Qui est exposé et comment ?

 

Tout le monde est exposé car tout notre environnement est pollué (des dioxines ont été trouvées dans les neiges de l’Everest) et plus de 90% de la contamination humaine passe par l’alimentation, principalement la viande ou plus précisément les graisses qu’elle contient, les produits laitiers, les œufs et les produits de la mer.
Le graphique ci-dessous indique quels types d’aliments sont à l’origine des POP stockés dans nos organismes :


Contribution des différents aliments à l’exposition aux dioxines
(Agence française de sécurité sanitaire des aliments, Afssa, 2000[5])
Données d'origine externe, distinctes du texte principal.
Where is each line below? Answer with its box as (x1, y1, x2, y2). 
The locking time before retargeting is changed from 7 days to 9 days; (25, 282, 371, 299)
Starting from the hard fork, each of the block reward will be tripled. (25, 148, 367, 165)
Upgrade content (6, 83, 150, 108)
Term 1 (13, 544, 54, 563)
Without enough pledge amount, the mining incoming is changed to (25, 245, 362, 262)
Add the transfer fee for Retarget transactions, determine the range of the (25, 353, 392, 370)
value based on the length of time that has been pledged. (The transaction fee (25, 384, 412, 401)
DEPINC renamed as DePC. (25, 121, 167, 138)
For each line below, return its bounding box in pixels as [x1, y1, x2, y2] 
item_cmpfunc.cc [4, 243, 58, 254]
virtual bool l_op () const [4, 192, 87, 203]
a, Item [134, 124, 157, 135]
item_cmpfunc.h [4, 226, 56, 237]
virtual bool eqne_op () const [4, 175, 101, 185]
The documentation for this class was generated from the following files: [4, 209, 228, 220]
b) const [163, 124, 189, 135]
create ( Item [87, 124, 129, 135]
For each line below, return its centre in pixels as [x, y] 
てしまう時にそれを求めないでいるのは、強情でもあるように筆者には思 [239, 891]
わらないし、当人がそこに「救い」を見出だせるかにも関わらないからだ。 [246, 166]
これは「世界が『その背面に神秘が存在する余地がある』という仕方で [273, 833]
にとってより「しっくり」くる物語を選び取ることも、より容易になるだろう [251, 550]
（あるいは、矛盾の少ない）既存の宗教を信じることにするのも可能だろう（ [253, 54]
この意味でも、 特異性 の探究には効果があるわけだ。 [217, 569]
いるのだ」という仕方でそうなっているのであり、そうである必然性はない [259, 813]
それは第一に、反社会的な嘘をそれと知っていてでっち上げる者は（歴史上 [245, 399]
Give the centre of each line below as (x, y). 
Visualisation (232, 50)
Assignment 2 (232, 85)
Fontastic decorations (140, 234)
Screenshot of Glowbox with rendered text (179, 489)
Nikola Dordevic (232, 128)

Vous serez d’autant plus exposé.e que vous consommerez des aliments produits près des sources de pollution, donc en milieu urbain et périurbain, sachant cependant qu’il est moins risqué de consommer des légumes et des fruits urbains que des produits d’origine animale.
En ce qui concerne les produits de la mer, la provenance importe peu car les sédiments qui sont la base de la chaîne alimentaire marine sont durablement contaminés.
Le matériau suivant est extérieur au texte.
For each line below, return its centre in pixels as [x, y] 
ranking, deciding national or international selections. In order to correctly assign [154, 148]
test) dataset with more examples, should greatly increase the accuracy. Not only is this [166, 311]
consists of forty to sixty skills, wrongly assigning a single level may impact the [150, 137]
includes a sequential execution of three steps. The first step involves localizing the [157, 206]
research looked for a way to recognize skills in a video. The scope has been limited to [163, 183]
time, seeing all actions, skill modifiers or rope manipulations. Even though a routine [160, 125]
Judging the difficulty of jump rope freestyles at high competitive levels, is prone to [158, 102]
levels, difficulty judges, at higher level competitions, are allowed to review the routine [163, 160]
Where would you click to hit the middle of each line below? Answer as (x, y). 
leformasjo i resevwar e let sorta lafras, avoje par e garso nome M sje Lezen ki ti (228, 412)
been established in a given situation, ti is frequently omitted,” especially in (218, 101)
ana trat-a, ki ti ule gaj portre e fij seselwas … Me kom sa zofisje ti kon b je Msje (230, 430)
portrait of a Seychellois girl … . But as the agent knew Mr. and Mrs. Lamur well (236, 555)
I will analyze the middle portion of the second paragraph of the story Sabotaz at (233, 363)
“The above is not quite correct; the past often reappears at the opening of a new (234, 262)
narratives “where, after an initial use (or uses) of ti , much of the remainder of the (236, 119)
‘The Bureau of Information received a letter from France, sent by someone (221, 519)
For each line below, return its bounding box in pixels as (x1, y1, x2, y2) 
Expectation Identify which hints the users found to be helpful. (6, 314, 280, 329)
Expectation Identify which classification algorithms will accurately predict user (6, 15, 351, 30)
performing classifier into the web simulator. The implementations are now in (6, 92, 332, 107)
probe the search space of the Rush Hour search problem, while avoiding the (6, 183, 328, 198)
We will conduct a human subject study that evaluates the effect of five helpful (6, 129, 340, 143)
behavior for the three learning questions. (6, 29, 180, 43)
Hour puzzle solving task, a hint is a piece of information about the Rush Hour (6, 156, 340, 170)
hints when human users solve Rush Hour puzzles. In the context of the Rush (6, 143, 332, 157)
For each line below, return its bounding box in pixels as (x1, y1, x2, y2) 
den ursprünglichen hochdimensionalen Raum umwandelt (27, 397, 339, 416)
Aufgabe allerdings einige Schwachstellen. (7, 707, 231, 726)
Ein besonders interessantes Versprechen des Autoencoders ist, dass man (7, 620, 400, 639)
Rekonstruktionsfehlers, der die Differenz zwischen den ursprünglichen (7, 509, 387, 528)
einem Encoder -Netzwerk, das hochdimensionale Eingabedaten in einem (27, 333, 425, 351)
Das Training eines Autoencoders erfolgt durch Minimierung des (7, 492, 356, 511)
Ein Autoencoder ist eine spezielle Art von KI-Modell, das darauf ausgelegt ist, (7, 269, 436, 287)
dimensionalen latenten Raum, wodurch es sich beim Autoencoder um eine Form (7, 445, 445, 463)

Les fœtus et les jeunes enfants sont a priori plus exposés que les adultes car leur développement peut être perturbé.

À partir de quel seuil est-ce dangereux ?

Quels sont les seuils de dangerosité ?

La réponse à cette question est un casse tête, mais une bonne base semble être le Règlement (UE) 2023/915. Il fixe les teneurs maximales de différents produits toxiques par type d’aliment, dont les « dioxines et PCB » et les « substances perfluoroalkylées » (ou PFAS).
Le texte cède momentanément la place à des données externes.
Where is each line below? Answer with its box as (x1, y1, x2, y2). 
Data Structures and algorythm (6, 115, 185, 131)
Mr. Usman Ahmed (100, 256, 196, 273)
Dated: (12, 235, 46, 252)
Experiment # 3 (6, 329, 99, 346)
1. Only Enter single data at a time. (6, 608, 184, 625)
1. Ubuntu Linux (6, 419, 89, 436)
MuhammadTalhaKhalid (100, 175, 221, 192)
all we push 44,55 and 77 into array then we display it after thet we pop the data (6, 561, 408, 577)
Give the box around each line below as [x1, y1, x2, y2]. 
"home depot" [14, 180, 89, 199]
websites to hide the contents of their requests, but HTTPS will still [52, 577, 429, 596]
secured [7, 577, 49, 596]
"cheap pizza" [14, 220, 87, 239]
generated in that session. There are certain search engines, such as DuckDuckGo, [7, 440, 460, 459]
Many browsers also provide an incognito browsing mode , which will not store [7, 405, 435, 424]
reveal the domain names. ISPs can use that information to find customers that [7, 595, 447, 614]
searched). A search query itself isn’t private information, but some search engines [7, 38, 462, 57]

Pour les dioxines et PCB ces seuils varient de 0,5 à 20 picogrammes/gramme[6] (pg/g) selon le type d’aliment avec un seuil plus bas de 0,2 pg/g pour les denrées alimentaires destinées aux nourrissons et aux enfants en bas âge[7].
Les produits les plus contaminés (sur lesquels on « tolère » les seuils les plus élevés), sont les graisses, les produits laitiers, les œufs et surtout les produits de la mer (sachant que pour ces derniers les seuils sont donnés sur la chair et non sur la graisse).
On notera que les seuils sont généralement plus élevés pour les animaux sauvages (a priori plus exposés que des animaux d’élevage qui ne vivent pas en permanence en plein air et dont l’alimentation est plus contrôlée).

Pour les substances perfluoroalkylées les seuils sont fournis en µg/kg ou nanogrammes/gramme[8] (ng/g), soit 1000 fois plus que des pg/g, unité utilisée pour les dioxines et PCB. Les seuils varient entre 1,3 et 50 ng/g.
Une étude très récente relayée par Le Monde montre que certaines de ces substances sont cancérigènes et que les seuils définis par l’UE sont environ « cent fois moins protecteurs que ceux calculés par l’Agence de protection de l’environnement américaine ».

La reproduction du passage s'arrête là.